5. Constant Ad Monitoring

So, you’ve got your campaign running. Your content is created, you’ve got updated content to roll out, you’re on schedule, and you’re thinking “hey, I got this!” Stop! Don’t think that. Never think that. While you should be confident with your successes, never slip into thinking you’ve figured it out. This is a dynamic game, marketing, and you should always be growing and learning. The key to that is constant vigilance.

Every ad that goes out needs to be monitored, both live and in post-op. Each ad gives you critical data that can help make your next ad even better. Why risk hitting auto-pilot and letting your schedule roll out? What if a random ad you didn’t realize would hit well because previous data indicated it likely wouldn’t suddenly starts bringing in large amounts of visitors with tangible, measurable results? If you aren’t constantly watching, you will miss these lightning-in-a-bottle moments.

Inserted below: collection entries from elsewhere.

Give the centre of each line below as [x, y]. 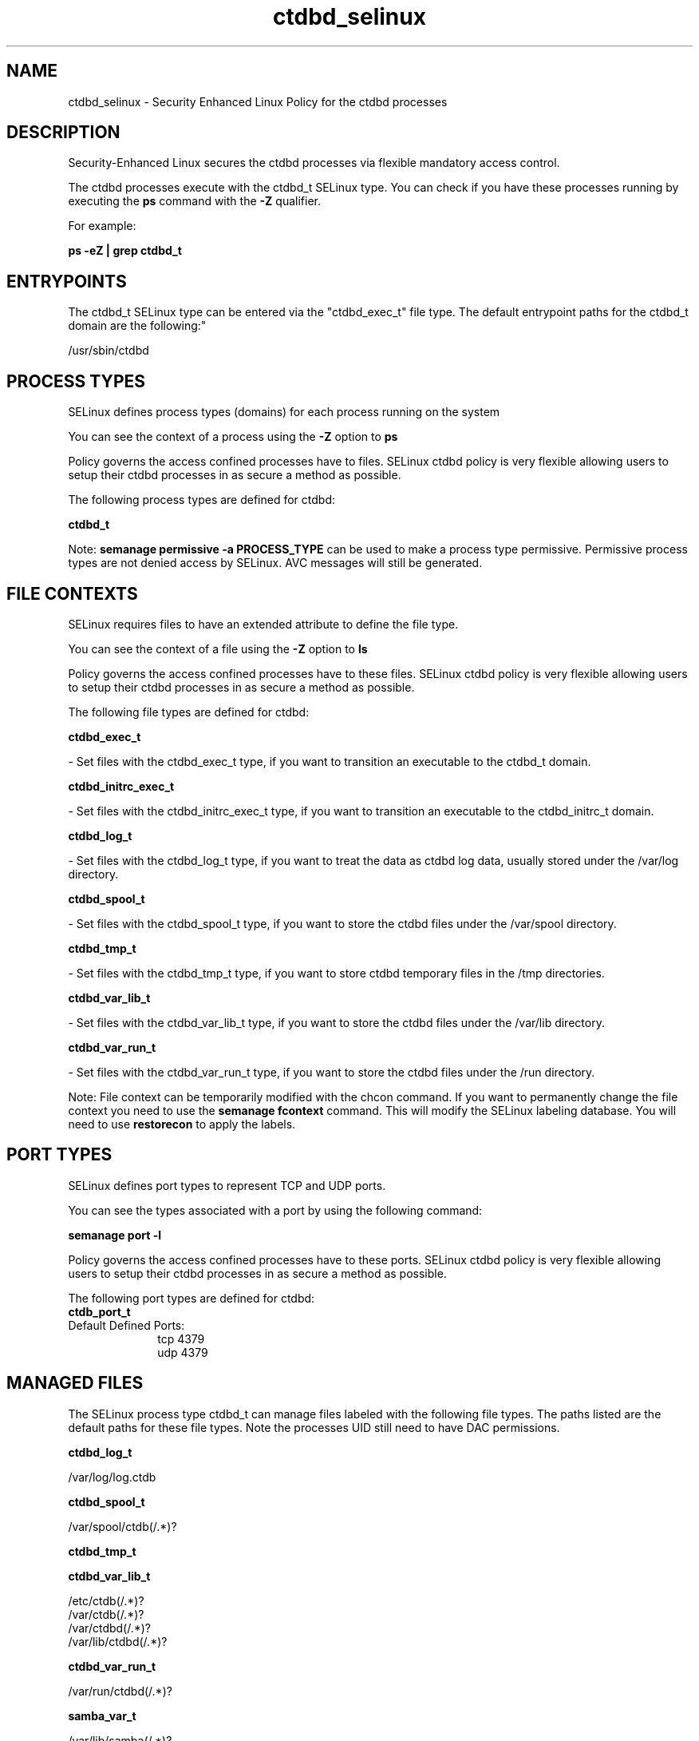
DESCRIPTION [63, 133]
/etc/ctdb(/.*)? [106, 1600]
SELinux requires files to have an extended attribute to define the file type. [263, 624]
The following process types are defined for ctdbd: [202, 500]
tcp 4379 [181, 1338]
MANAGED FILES [75, 1383]
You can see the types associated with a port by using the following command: [275, 1210]
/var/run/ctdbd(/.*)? [120, 1691]

The more you keep an eye on your metrics, the sooner you will spot shifts, drops, and other changes. A spike in traffic could indicate a shift in audience or just that something you put out hit the right moment for capturing the zeitgeist. A drop could mean an ad is dead or that you simply placed it in a bad time slot or showed it to the wrong crowd, despite your best efforts. If you don’t keep on top of the data as it comes in, you will miss out on chances to improve your reach.

Take an anecdotal example. At a large convention in Atlanta, GA, a panel/podcast show required the help of a British citizen, one wearing a shark head in this instance, in proper enunciation of British towns. As the panel went on, the “British Shark” quickly became the most popular part of the event and one person in the room got on Twitter and made a British Shark account. Soon, everyone was tweeting to the handle, and, by the end of the convention, people posted several images of the British Shark across the event. Now, the British Shark is a popular meme across the podcast community and call for fun at events, all because one person had the foresight to seize the moment and create one social media account.

Getting your ads to stand out requires a lot of work that, done correctly, will bring you tangible results and a good return on your ad money investment. Don’t get caught in the sea of identical results or with ads that just fade into the page. Use these steps to help make your next campaign the success your business needs to go to the next level.